▸ **Exercise instructions**
Your answer is every line of the material below in which the string "diluted" occurs.

▸ **Task data**
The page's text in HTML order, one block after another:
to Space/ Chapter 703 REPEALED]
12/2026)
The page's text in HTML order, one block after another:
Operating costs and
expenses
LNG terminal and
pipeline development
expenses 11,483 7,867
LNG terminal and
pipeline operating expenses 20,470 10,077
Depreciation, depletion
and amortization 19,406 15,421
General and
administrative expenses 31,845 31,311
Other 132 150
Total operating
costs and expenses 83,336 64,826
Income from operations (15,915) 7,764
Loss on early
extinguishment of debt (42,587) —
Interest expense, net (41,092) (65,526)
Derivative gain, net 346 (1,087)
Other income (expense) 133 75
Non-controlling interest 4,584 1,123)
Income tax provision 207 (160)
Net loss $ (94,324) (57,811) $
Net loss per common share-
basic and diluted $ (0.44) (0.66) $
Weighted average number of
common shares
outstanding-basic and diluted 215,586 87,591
---
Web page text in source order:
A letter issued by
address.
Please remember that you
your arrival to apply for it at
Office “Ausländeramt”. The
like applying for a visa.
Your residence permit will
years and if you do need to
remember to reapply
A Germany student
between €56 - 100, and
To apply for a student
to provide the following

▸ **Task solution**
basic and diluted $ (0.44) (0.66) $
outstanding-basic and diluted 215,586 87,591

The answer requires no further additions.